### Task requirements
After locating the line that contains "performance is on", output that line and each one following it, exactly, to the end of the entries. No pictures.

Extracted records:
□ □ □ □

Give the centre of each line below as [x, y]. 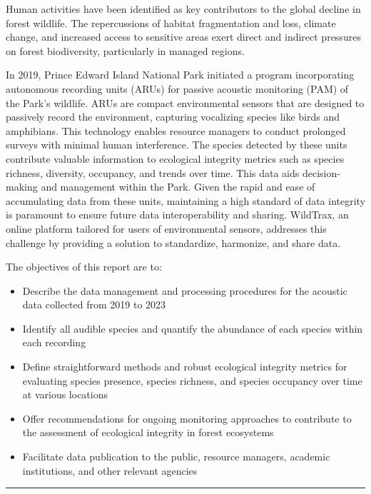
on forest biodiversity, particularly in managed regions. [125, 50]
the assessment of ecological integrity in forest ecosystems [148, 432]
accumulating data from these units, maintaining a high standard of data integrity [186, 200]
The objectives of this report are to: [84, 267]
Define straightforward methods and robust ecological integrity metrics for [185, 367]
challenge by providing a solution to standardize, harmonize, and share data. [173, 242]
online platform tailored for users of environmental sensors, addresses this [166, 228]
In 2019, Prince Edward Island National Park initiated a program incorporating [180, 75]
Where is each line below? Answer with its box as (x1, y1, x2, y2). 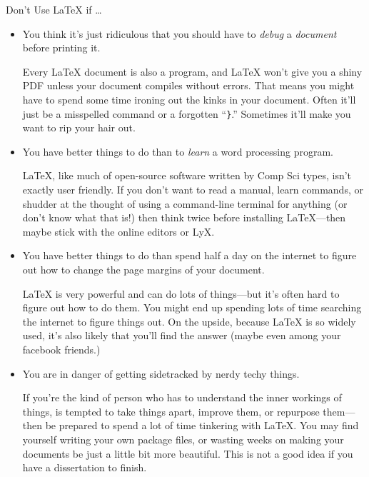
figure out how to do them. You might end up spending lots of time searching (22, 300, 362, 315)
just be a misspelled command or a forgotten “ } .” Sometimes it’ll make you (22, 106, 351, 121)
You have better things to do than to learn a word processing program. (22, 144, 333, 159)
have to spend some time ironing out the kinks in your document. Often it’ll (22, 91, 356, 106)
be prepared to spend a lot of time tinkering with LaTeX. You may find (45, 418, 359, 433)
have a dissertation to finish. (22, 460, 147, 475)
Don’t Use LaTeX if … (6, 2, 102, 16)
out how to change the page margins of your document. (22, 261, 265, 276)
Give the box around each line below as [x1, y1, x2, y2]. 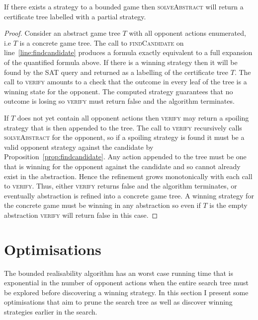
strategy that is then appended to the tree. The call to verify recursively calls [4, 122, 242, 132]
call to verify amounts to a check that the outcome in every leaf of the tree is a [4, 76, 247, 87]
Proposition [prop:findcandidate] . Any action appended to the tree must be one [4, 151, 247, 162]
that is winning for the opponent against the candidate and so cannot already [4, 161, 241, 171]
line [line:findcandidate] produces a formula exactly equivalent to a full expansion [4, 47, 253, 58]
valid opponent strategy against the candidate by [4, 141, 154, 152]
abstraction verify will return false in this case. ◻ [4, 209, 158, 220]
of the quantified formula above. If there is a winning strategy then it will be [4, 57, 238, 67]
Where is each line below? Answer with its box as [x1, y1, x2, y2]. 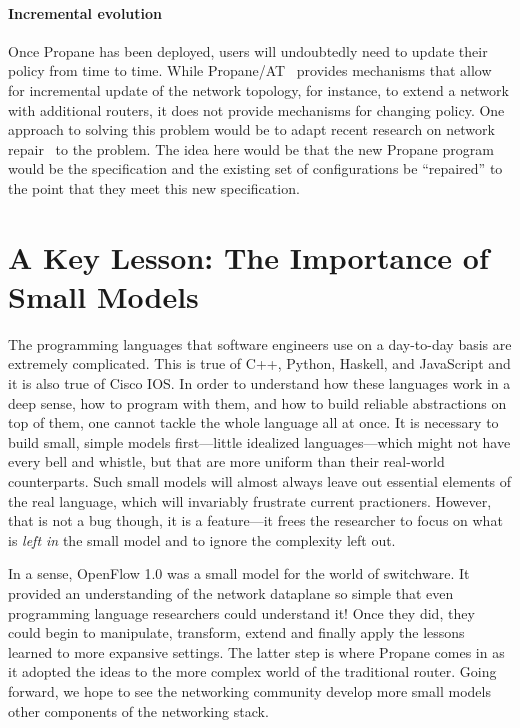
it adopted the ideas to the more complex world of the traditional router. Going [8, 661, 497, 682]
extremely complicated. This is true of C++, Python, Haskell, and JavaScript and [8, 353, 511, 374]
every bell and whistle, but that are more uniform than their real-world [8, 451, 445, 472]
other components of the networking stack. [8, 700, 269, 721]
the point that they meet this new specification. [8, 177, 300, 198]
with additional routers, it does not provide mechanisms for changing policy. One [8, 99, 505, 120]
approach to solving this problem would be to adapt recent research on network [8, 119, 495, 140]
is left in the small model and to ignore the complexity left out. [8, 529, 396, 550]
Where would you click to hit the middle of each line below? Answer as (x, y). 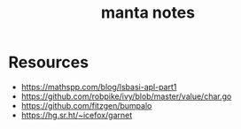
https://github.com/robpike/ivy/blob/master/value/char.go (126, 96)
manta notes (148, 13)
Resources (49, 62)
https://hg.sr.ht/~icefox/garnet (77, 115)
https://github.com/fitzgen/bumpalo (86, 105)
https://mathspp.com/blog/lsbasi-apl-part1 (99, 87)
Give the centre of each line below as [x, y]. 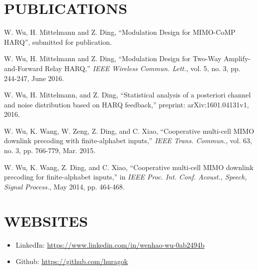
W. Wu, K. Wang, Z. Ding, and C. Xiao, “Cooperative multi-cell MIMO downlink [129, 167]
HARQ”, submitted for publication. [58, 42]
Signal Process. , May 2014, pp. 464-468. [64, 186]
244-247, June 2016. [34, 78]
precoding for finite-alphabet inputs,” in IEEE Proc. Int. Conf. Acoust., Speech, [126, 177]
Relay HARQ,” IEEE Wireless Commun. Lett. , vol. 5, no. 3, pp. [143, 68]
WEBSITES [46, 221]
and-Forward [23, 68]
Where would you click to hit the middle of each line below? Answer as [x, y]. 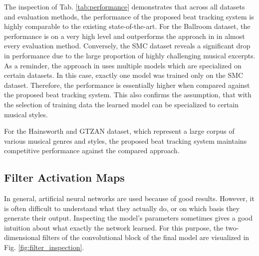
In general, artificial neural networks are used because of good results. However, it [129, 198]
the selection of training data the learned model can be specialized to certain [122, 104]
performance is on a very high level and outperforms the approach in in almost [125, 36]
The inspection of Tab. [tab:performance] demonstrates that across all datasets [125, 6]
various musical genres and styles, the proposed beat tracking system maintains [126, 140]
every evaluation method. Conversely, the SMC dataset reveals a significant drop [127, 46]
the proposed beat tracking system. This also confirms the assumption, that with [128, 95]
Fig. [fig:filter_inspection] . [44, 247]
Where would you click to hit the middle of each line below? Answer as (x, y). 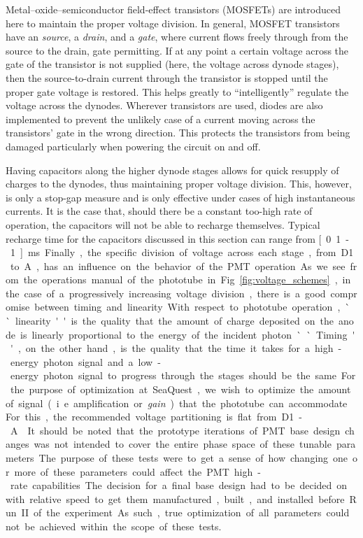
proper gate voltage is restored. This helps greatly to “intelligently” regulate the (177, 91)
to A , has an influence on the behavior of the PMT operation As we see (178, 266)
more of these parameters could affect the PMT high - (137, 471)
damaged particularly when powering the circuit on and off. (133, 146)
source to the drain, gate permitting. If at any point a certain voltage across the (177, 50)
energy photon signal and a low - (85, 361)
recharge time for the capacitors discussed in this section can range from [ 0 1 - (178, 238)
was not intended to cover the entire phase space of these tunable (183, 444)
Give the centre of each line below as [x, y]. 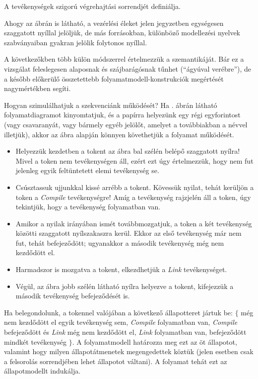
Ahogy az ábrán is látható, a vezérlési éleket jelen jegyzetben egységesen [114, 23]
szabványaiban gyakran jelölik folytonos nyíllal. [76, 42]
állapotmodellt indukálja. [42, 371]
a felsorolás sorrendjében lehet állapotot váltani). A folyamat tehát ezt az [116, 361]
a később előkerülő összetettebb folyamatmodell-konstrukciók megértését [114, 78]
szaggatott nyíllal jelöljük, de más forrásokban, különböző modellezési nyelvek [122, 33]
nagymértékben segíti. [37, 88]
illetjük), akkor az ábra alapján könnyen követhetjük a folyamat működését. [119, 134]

□ □ □ □

### Result of this task
performance is on a very high level and outperforms the approach in in almost [125, 36]
The inspection of Tab. [tab:performance] demonstrates that across all datasets [125, 6]
various musical genres and styles, the proposed beat tracking system maintains [126, 140]
every evaluation method. Conversely, the SMC dataset reveals a significant drop [127, 46]
the proposed beat tracking system. This also confirms the assumption, that with [128, 95]
Fig. [fig:filter_inspection] . [44, 247]
Where would you click to hit the middle of each line below? Answer as (x, y). 
proper gate voltage is restored. This helps greatly to “intelligently” regulate the (177, 91)
to A , has an influence on the behavior of the PMT operation As we see (178, 266)
more of these parameters could affect the PMT high - (137, 471)
damaged particularly when powering the circuit on and off. (133, 146)
source to the drain, gate permitting. If at any point a certain voltage across the (177, 50)
energy photon signal and a low - (85, 361)
recharge time for the capacitors discussed in this section can range from [ 0 1 - (178, 238)
was not intended to cover the entire phase space of these tunable (183, 444)
Give the centre of each line below as [x, y]. 
Ahogy az ábrán is látható, a vezérlési éleket jelen jegyzetben egységesen [114, 23]
szabványaiban gyakran jelölik folytonos nyíllal. [76, 42]
állapotmodellt indukálja. [42, 371]
a felsorolás sorrendjében lehet állapotot váltani). A folyamat tehát ezt az [116, 361]
a később előkerülő összetettebb folyamatmodell-konstrukciók megértését [114, 78]
szaggatott nyíllal jelöljük, de más forrásokban, különböző modellezési nyelvek [122, 33]
nagymértékben segíti. [37, 88]
illetjük), akkor az ábra alapján könnyen követhetjük a folyamat működését. [119, 134]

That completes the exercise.